Игнатьев передвинул пешку и открыл дорогу белопольному слону, нацелившемуся на ладью противника. Ему успели донести, что Мурад V, узнав о смерти горячо любимого им дяди, рыдал и рвал на себе волосы: «Меня навеки опозорили! Унизили и обесчестили! Я обещал ему покой, и что никто не посягнёт на его жизнь, а эти звери убили его!» Его, беднягу, даже вырвало. Недели три он был, словно помешанный: ни с кем не говорил, ночами плакал и стонал: «Ужас! Позор! Преступление!» Психика Мурада пошатнулась. Ему стали чудиться призраки. Слуги утверждали, что он всё время с кем-то говорит. Хуссейна Авни он откровенно боялся и с глубочайшим отвращением выслушивал его в присутствии своей охраны.
Не прошло и семи дней, как новый падишах и сам очутился в положении пленника. При нём неотступно находились заговорщики и даже поселились во дворце.
— Мне кажется, он не в своём уме, — сказал граф Зичи о Мураде V .
— Если исходить из того, что мир переполнен глупцами, в этом нет ничего странного, — мрачно ответил Игнатьев.
Возвращаясь мыслями к перевороту и гибели Абдул-Азиса, он понимал, что, так или иначе, рано или поздно, с низверженным султаном должны были покончить: живой он представлял опасность. Барон Вертер хорошо сказал: «Если хотят избавиться от собаки, то всегда говорят, что у неё чесотка».
Партию в шахматы Николай Павлович выиграл, но радости не испытал. На сердце скребли кошки: что-то ускользнуло от его глаза, и это «что-то» было крайне важным, приведшим к гибели султана.
Бренные останки падишаха похоронили в тот же день, но без участия дипломатического корпуса, хотя в газетах было сказано, что погребение Абдул-Азиса было совершено со всеми почестями. Такому сообщению Николай Павлович не удивился. Своеобразность турецких газет с их официальной ложью его давно не раздражала. Если он и придавал чему особое значение, так это тому, что сераскир уверенно забирал власть в свои руки, а бухта в Безике уже была забита английской эскадрой: к берегам Турции подходили всё новые и новые суда её величества.
— Котёл европейской политики довольно плотно закупорен, но мне хотелось бы напомнить, что он стоит на огне, — сказал Игнатьев на обеде у германского посла, — огонь из-под него никто не убирал, и значит, рано или поздно, клубящийся в казане пар сорвёт с него крышку.

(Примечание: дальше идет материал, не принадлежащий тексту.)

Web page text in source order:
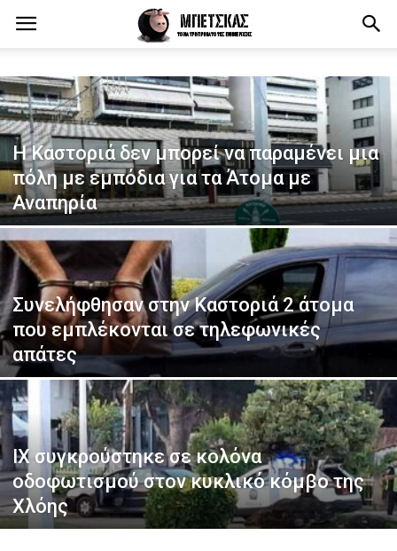
Η Καστοριά δεν μπορεί να παραμένει μια
πόλη με εμπόδια για τα Άτομα με
Αναπηρία
Συνελήφθησαν στην Καστοριά 2 άτομα
που εμπλέκονται σε τηλεφωνικές
απάτες
ΙΧ συγκρούστηκε σε κολόνα
οδοφωτισμού στον κυκλικό κόμβο της
Χλόης
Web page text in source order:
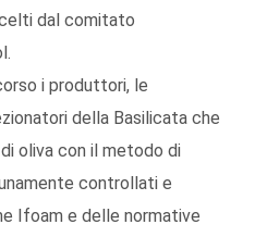
dal comitato
i produttori, le
della Basilicata che
oliva con il metodo di
controllati e
Ifoam e delle normative
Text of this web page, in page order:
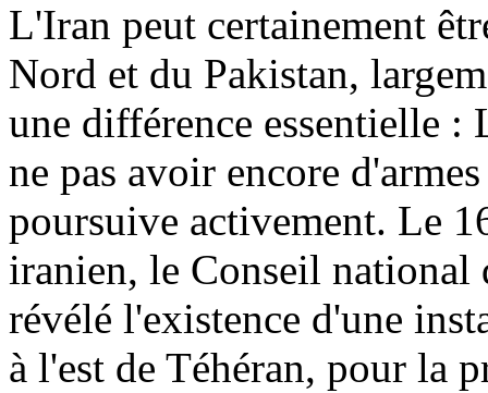
L'Iran peut certainement
Nord et du Pakistan,
une différence essentielle :
ne pas avoir encore
poursuive activement. Le
iranien, le Conseil national
révélé l'existence d'une
à l'est de Téhéran, pour la
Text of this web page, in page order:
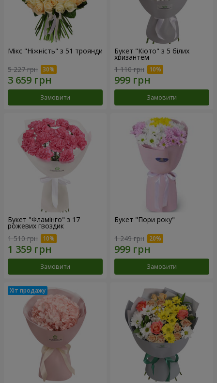
Мікс "Ніжність" з 51 троянди
5 227 грн
Замовити
Букет "Кіото" з 5 білих
хризантем
1 110 грн
Замовити
Букет "Фламінго" з 17
рожевих гвоздик
1 510 грн
Замовити
Букет "Пори року"
1 249 грн
Замовити
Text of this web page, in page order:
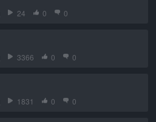
24 0 0
3366 0 0
1831 0 0
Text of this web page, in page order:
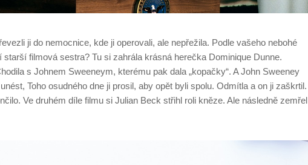
ji do nemocnice, kde ji operovali, ale nepřežila. Podle vašeho nebohé
starší filmová sestra? Tu si zahrála krásná herečka Dominique Dunne.
s Johnem Sweeneym, kterému pak dala „kopačky“. A John Sweeney
Toho osudného dne ji prosil, aby opět byli spolu. Odmítla a on ji zaškrtil.
Ve druhém díle filmu si Julian Beck střihl roli kněze. Ale následně zemřel
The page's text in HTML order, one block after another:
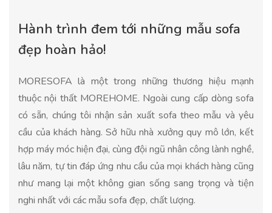
Hành trình đem tới những mẫu sofa
đẹp hoàn hảo!
MORESOFA là một trong những thương hiệu mạnh
thuộc nội thất MOREHOME. Ngoài cung cấp dòng sofa
có sẵn, chúng tôi nhận sản xuất sofa theo mẫu và yêu
cầu của khách hàng. Sở hữu nhà xưởng quy mô lớn, kết
hợp máy móc hiện đại, cùng đội ngũ nhân công lành nghề,
lâu năm, tự tin đáp ứng nhu cầu của mọi khách hàng cũng
như mang lại một không gian sống sang trọng và tiện
nghi nhất với các mẫu sofa đẹp, chất lượng.
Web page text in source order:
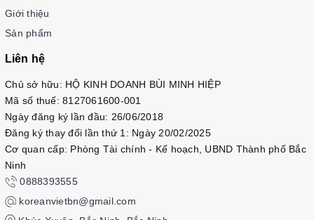
Giới thiệu
Sản phẩm
Liên hệ
Chủ sở hữu: HỘ KINH DOANH BÙI MINH HIỆP
Mã số thuế: 8127061600-001
Ngày đăng ký lần đầu: 26/06/2018
Đăng ký thay đổi lần thứ 1: Ngày 20/02/2025
Cơ quan cấp: Phòng Tài chính - Kế hoạch, UBND Thành phố Bắc
Ninh
0888393555
koreanvietbn@gmail.com
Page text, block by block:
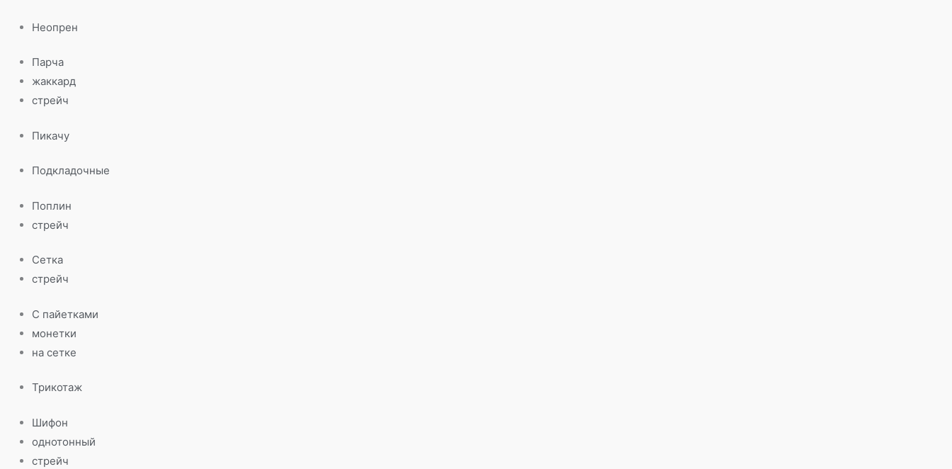
Неопрен
Парча
жаккард
стрейч
Пикачу
Подкладочные
Поплин
стрейч
Сетка
стрейч
С пайетками
монетки
на сетке
Трикотаж
Шифон
однотонный
стрейч
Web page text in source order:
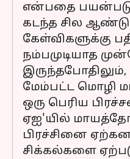
என்பதை
கடந்த சில
கேள்விகளுக்கு
நம்பமுடியாத
இருந்தபோதிலும்,
மேம்பட்ட மொழி
ஒரு பெரிய
ஏஐ'யில்
பிரச்சினை
சிக்கல்களை
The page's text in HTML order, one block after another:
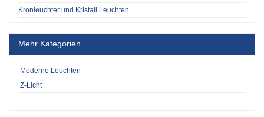
Kronleuchter und Kristall Leuchten
Mehr Kategorien
Moderne Leuchten
Z-Licht
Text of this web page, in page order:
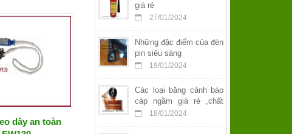
dây an toàn
giá rẻ
27/01/2024
Những đặc điểm của đèn
pin siêu sáng
19/01/2024
Các loại băng cảnh báo
cáp ngầm giá rẻ ,chất
lượng18/01/2024
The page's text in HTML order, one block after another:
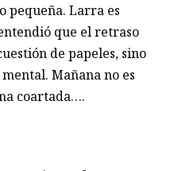
pequeña. Larra es
que el retraso
de papeles, sino
Mañana no es
coartada….
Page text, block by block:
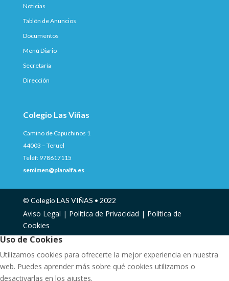
Noticias
Tablón de Anuncios
Documentos
Menú Diario
Secretaría
Dirección
Colegio Las Viñas
Camino de Capuchinos 1
44003 – Teruel
Teléf: 978617115
semimen@planalfa.es
© Colegio LAS VIÑAS • 2022
Aviso Legal | Política de Privacidad | Política de
Cookies
Uso de Cookies
Utilizamos cookies para ofrecerte la mejor experiencia en nuestra
web. Puedes aprender más sobre qué cookies utilizamos o
desactivarlas en los ajustes.
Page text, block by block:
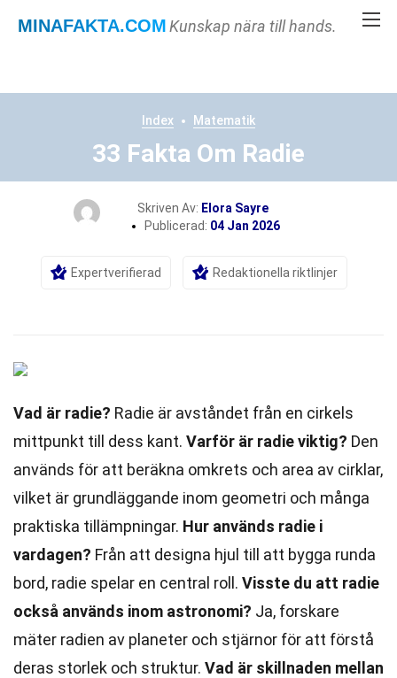
MINAFAKTA.COMKunskap nära till hands.
Index Matematik
33 Fakta Om Radie
Skriven Av: Elora Sayre
Publicerad: 04 Jan 2026
Expertverifierad Redaktionella riktlinjer
Vad är radie? Radie är avståndet från en cirkels
mittpunkt till dess kant. Varför är radie viktig? Den
används för att beräkna omkrets och area av cirklar,
vilket är grundläggande inom geometri och många
praktiska tillämpningar. Hur används radie i
vardagen? Från att designa hjul till att bygga runda
bord, radie spelar en central roll. Visste du att radie
också används inom astronomi? Ja, forskare
mäter radien av planeter och stjärnor för att förstå
deras storlek och struktur. Vad är skillnaden mellan
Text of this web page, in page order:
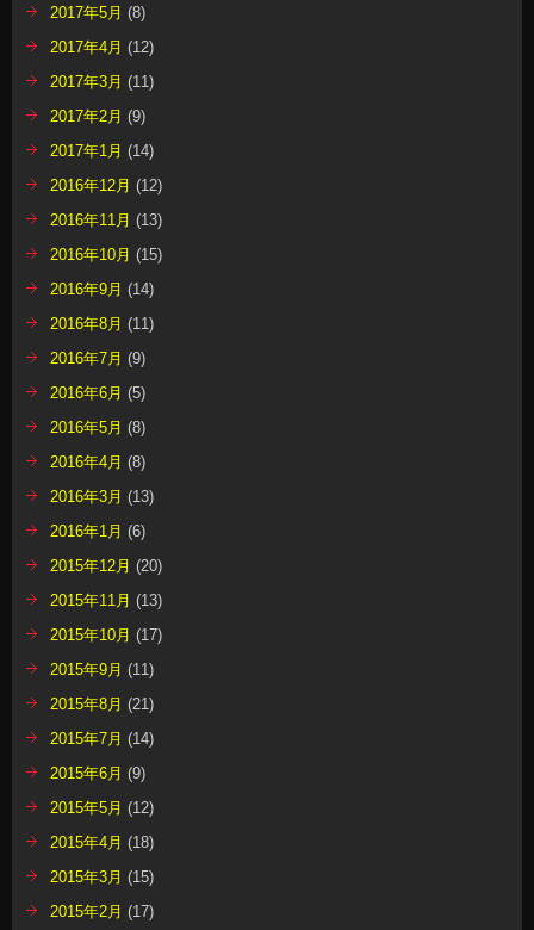
2017年5月 (8)
2017年4月 (12)
2017年3月 (11)
2017年2月 (9)
2017年1月 (14)
2016年12月 (12)
2016年11月 (13)
2016年10月 (15)
2016年9月 (14)
2016年8月 (11)
2016年7月 (9)
2016年6月 (5)
2016年5月 (8)
2016年4月 (8)
2016年3月 (13)
2016年1月 (6)
2015年12月 (20)
2015年11月 (13)
2015年10月 (17)
2015年9月 (11)
2015年8月 (21)
2015年7月 (14)
2015年6月 (9)
2015年5月 (12)
2015年4月 (18)
2015年3月 (15)
2015年2月 (17)
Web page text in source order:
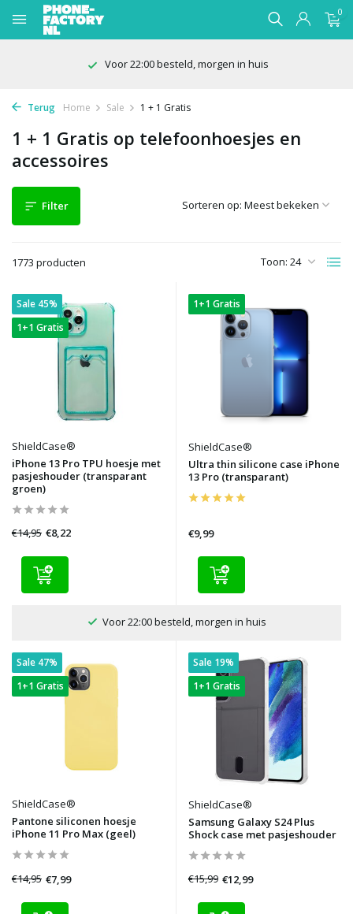
0
Voor 22:00 besteld, morgen in huis
Terug Home Sale 1 + 1 Gratis
1 + 1 Gratis op telefoonhoesjes en
accessoires
Filter
1773 producten Toon:
Sorteren op:
Sale 45%
1+1 Gratis
ShieldCase®
iPhone 13 Pro TPU hoesje met
pasjeshouder (transparant
groen)
€14,95 €8,22
1+1 Gratis
ShieldCase®
Ultra thin silicone case iPhone
13 Pro (transparant)
€9,99
100 dagen bedenktijd
Sale 47%
1+1 Gratis
ShieldCase®
Pantone siliconen hoesje
iPhone 11 Pro Max (geel)
€14,95 €7,99
Sale 19%
1+1 Gratis
ShieldCase®
Samsung Galaxy S24 Plus
Shock case met pasjeshouder
€15,99 €12,99
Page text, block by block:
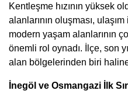
Kentleşme hızının yüksek
alanlarının oluşması,
modern yaşam alanlarının
önemli rol oynadı. İlçe, son
alan bölgelerinden biri
İnegöl ve Osmangazi İlk
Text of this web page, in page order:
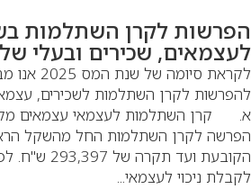
שכירים ובעלי
לקראת סיומה של
לקרן השתלמות לשכירים,
קרן השתלמות לעצמאי עצמאים
הקובעת ועד תקרה
ניכוי לעצמאי...
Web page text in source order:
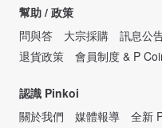
幫助 / 政策
問與答
大宗採購 訊息公
退貨政策
會員制度 & P
認識 Pinkoi
關於我們
媒體報導 全新
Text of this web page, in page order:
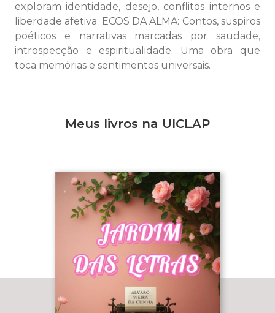
exploram identidade, desejo, conflitos internos e
liberdade afetiva. ECOS DA ALMA: Contos, suspiros
poéticos e narrativas marcadas por saudade,
introspecção e espiritualidade. Uma obra que
toca memórias e sentimentos universais.
Meus livros na UICLAP
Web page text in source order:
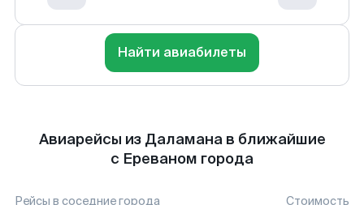
Найти авиабилеты
Авиарейсы из Даламана в ближайшие
с Ереваном города
Рейсы в соседние города Стоимость
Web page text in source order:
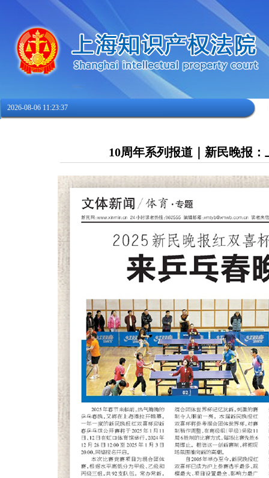
2026-08-06 11:23:38
10周年系列报道｜新民晚报
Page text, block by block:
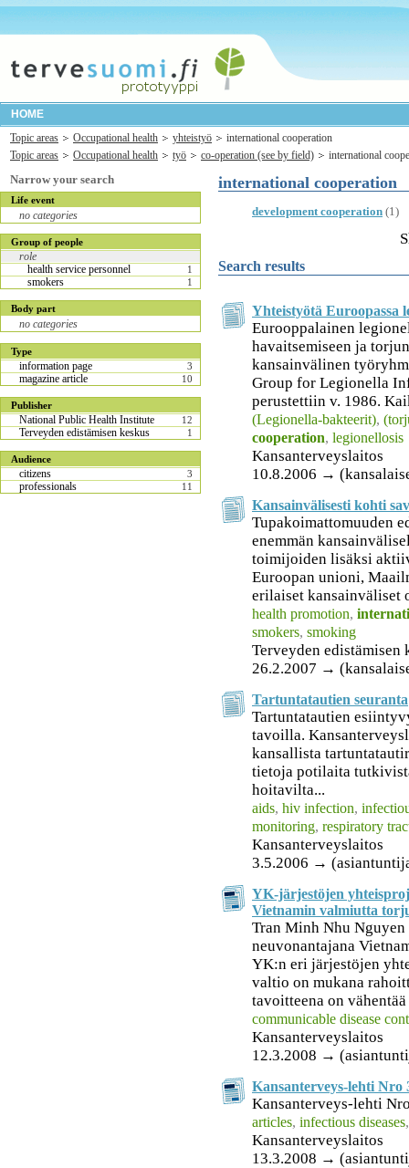
HOME
Topic areas
Occupational health yhteistyö
international cooperation
Topic areas
Occupational health työ co-operation (see by field) international
Narrow your search
Life event
no categories
Group of people
role
health service personnel
1
smokers 1
Body part
no categories
Type
information page 3
magazine article 10
Publisher
National Public Health Institute 12
Terveyden edistämisen keskus 1
Audience
citizens 3
professionals 11
international cooperation
development cooperation (1)
Search results
Yhteistyötä Euroopassa
Eurooppalainen
havaitsemiseen ja
kansainvälinen
Group for Legionella
perustettiin v. 1986.
(Legionella-bakteerit),
cooperation, legionellosis
Kansanterveyslaitos
10.8.2006 →
Kansainvälisesti kohti
Tupakoimattomuuden
enemmän
toimijoiden lisäksi
Euroopan unioni,
erilaiset kansainväliset
health promotion,
smokers, smoking
Terveyden edistämisen
26.2.2007 →
Tartuntatautien seuranta
Tartuntatautien
tavoilla.
kansallista
tietoja potilaita
hoitavilta...
aids, hiv infection,
monitoring, respiratory
Kansanterveyslaitos
3.5.2006 →
YK-järjestöjen
Vietnamin valmiutta
Tran Minh Nhu
neuvonantajana
YK:n eri järjestöjen
valtio on mukana
tavoitteena on
communicable disease
Kansanterveyslaitos
12.3.2008 →
Kansanterveys-lehti Nro
Kansanterveys-lehti
articles, infectious diseases
Kansanterveyslaitos
13.3.2008 →

Сообщения о зверствах турок с каждым днём становились ужаснее. Если кто и сохранял невозмутимый вид, так это Генри Эллиот, на том же обеде сказавший графу Зичи: «Игнатьев пылкий человек, но и ему вряд ли удастся сделать так, чтобы моё сердце вспыхнуло сочувствием к болгарам. Да и с какой, опять же, стати? Повстанцы знали, на что шли». А самому Николаю Павловичу он заявил куда грубее.
— Выражаясь языком беллетристов, любителей пикантных сцен, Болгария сама подняла юбки.
Многие из дипломатов возмущались действиями башибузуков, но более всех протестовал против их зверств Игнатьев. Он открыто заявлял об этом сераскиру и верховному везиру, но Хуссейн-паша лишь разводил руками, дескать, он не может уследить за всеми, а Мидхат-паша злорадно усмехался. В отмщение за критику турецкого правительства, повинного в военных преступлениях, в адрес русского посла стали поступать угрозы. Его пытались запугать и вынудить подать в отставку. К тому же, покушение на жизнь российского посла всегда можно было приписать самой России, якобы вечно ищущей предлог для нападения на Турцию. В этом видна была рука турецкого премьер-министра, тесно связанного с Генри Эллиотом.
Какой-то сердобольный аноним предупреждал, что главный повар посольства, названный по имени для большей убедительности, «подкуплен и может отравить семейство». «Генерал! — присовокуплял сердобольный корреспондент, — если вы пренебрегаете жизнью вашею, то пожалейте о вашем семействе, о ваших малолетних детях».